Affiliation:
1. Department of Geography, University of Canterbury, Private Bag 4800, Christchurch, New Zealand
2. National Centre for Social and Economic Modelling, University of Canberra, ACT 2601, Australia
Abstract
In many countries the provision of hospital services has changed from a cottage industry with many small operators to an industry in which large corporate chains are now starting to predominate. Transnational corporations have increasingly invested in the provision of hospital services when traditional areas of investment have become no longer attractive. Although corporate involvement in the provision of hospital services has become an issue of considerable significance in recent years, geographers have paid little attention to such trends.
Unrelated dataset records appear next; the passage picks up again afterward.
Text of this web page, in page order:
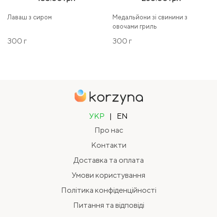
Лаваш з сиром
300 г
Медальйони зі свинини з
овочами гриль
300 г
УКР |
EN
Про нас
Контакти
Доставка та оплата
Умови користування
Політика конфіденційності
Питання та відповіді
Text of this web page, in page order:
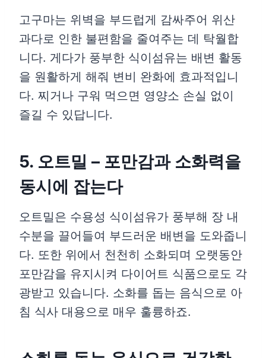
고구마는 위벽을 부드럽게 감싸주어 위산
과다로 인한 불편함을 줄여주는 데 탁월합
니다. 게다가 풍부한 식이섬유는 배변 활동
을 원활하게 해줘 변비 완화에 효과적입니
다. 찌거나 구워 먹으면 영양소 손실 없이
즐길 수 있답니다.
5. 오트밀 – 포만감과 소화력을
동시에 잡는다
오트밀은 수용성 식이섬유가 풍부해 장 내
수분을 끌어들여 부드러운 배변을 도와줍니
다. 또한 위에서 천천히 소화되며 오랫동안
포만감을 유지시켜 다이어트 식품으로도 각
광받고 있습니다. 소화를 돕는 음식으로 아
침 식사 대용으로 매우 훌륭하죠.
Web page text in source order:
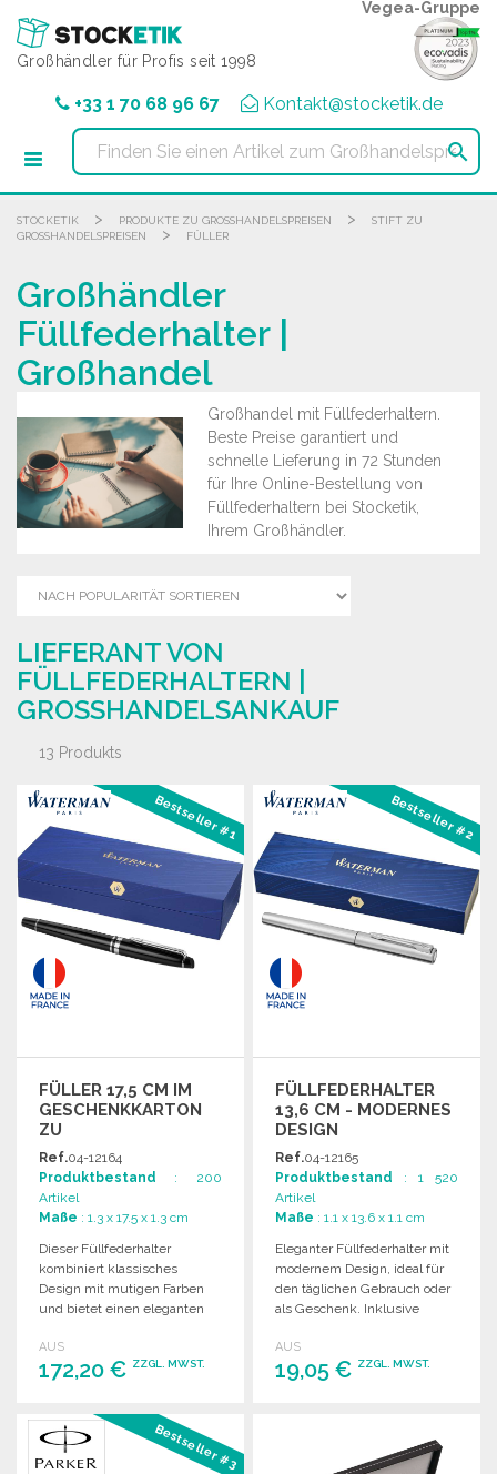
Großhändler für Profis seit 1998
Vegea-Gruppe
+33 1 70 68 96 67 Kontakt@stocketik.de

STOCKETIK > PRODUKTE ZU GROSSHANDELSPREISEN >
STIFT ZU
GROSSHANDELSPREISEN
> FÜLLER
Großhändler
Füllfederhalter |
Großhandel
Großhandel mit Füllfederhaltern.
Beste Preise garantiert und
schnelle Lieferung in 72 Stunden
für Ihre Online-Bestellung von
Füllfederhaltern bei Stocketik,
Ihrem Großhändler.
LIEFERANT VON
FÜLLFEDERHALTERN |
GROSSHANDELSANKAUF
13 Produkts
Bestseller #1
FÜLLER 17,5 CM IM
GESCHENKKARTON
ZU
GROSSHANDELSPREISEN
Ref.04-12164
Produktbestand : 200
Artikel
Maße : 1.3 x 17.5 x 1.3 cm
Dieser Füllfederhalter
kombiniert klassisches
Design mit mutigen Farben
und bietet einen eleganten
Ausdrucksformen. Lieferung
in Geschenkbox.
AUS
172,20 € ZZGL. MWST.
BESTELLEN
Angebot anfordern
Bestseller #2
FÜLLFEDERHALTER
13,6 CM - MODERNES
DESIGN
Ref.04-12165
Produktbestand : 1 520
Artikel
Maße : 1.1 x 13.6 x 1.1 cm
Eleganter Füllfederhalter mit
modernem Design, ideal für
den täglichen Gebrauch oder
als Geschenk. Inklusive
Ersatzpatrone.
AUS
19,05 € ZZGL. MWST.
Angebot anfordern
Bestseller #3

Within Australia, changes in access to capital and shifts in investment, the role of the state regulatory environment, and, to a lesser extent, the emergence of corporate managerialism are the key factors underpinning corporate transformation. A case study of Mayne Health Ltd, formerly the largest corporate provider of hospital care, is used to illustrate such trends. The corporate transformation has been geographically uneven at both the state and local levels and reflects local variation especially in state regulatory environments and the extent to which corporate providers have entered into new public–private partnerships at the local level. We suggest that the implications of such trends are far from clear and that more research is needed on this fundamental restructuring of hospital services.
Subject
Environmental Science (miscellaneous),Geography, Planning and Development
Cited by
5 articles.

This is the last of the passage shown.